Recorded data
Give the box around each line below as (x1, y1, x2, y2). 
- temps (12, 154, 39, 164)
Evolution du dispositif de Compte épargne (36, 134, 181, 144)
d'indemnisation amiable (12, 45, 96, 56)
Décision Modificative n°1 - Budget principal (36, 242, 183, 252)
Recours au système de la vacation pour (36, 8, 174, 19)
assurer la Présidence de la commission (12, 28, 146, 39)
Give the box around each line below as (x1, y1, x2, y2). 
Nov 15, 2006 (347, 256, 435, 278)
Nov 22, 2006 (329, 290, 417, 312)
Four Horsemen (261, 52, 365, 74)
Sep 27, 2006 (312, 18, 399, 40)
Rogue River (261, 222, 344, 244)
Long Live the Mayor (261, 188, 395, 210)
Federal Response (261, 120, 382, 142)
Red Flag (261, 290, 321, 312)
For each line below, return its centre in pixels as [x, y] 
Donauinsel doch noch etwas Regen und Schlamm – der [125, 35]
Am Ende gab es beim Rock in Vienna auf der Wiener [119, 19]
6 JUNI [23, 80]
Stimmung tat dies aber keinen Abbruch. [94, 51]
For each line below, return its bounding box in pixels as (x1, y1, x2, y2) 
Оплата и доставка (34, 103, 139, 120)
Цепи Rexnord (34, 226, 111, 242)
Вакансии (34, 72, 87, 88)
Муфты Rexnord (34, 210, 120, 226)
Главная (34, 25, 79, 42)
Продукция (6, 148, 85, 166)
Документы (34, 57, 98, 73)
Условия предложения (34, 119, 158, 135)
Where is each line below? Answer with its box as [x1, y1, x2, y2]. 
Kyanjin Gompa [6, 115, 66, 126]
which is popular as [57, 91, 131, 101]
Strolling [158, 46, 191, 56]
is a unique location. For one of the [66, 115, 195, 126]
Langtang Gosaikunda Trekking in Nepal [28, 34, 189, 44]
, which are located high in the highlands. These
...
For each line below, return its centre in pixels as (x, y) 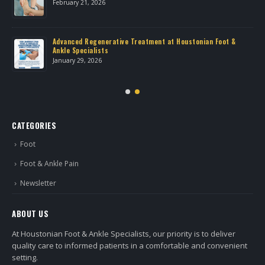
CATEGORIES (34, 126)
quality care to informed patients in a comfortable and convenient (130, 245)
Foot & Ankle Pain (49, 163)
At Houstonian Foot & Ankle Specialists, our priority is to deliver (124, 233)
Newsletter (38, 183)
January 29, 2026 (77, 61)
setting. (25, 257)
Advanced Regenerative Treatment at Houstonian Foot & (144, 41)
--
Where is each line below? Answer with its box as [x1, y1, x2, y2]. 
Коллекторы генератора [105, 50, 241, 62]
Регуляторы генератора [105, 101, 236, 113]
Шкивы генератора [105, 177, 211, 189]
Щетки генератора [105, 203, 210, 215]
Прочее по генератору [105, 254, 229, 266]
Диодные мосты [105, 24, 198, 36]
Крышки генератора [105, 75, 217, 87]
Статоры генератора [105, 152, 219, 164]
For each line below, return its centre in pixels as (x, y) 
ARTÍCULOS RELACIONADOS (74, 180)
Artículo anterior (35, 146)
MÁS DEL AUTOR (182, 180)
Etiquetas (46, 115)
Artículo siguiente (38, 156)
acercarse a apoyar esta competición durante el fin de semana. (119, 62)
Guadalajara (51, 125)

• TASK REQUIREMENTS
Out of the data above, give again only the lines starting at the one holding "Sep 27, 2006 (312, 18, 399, 40)" and ending at the one holding "the highlands. These", unchanged.

• EXPECTED ANSWER
Sep 27, 2006 (312, 18, 399, 40)
Rogue River (261, 222, 344, 244)
Long Live the Mayor (261, 188, 395, 210)
Federal Response (261, 120, 382, 142)
Red Flag (261, 290, 321, 312)
For each line below, return its centre in pixels as [x, y] 
Donauinsel doch noch etwas Regen und Schlamm – der [125, 35]
Am Ende gab es beim Rock in Vienna auf der Wiener [119, 19]
6 JUNI [23, 80]
Stimmung tat dies aber keinen Abbruch. [94, 51]
For each line below, return its bounding box in pixels as (x1, y1, x2, y2) 
Оплата и доставка (34, 103, 139, 120)
Цепи Rexnord (34, 226, 111, 242)
Вакансии (34, 72, 87, 88)
Муфты Rexnord (34, 210, 120, 226)
Главная (34, 25, 79, 42)
Продукция (6, 148, 85, 166)
Документы (34, 57, 98, 73)
Условия предложения (34, 119, 158, 135)
Where is each line below? Answer with its box as [x1, y1, x2, y2]. 
Kyanjin Gompa [6, 115, 66, 126]
which is popular as [57, 91, 131, 101]
Strolling [158, 46, 191, 56]
is a unique location. For one of the [66, 115, 195, 126]
Langtang Gosaikunda Trekking in Nepal [28, 34, 189, 44]
, which are located high in the highlands. These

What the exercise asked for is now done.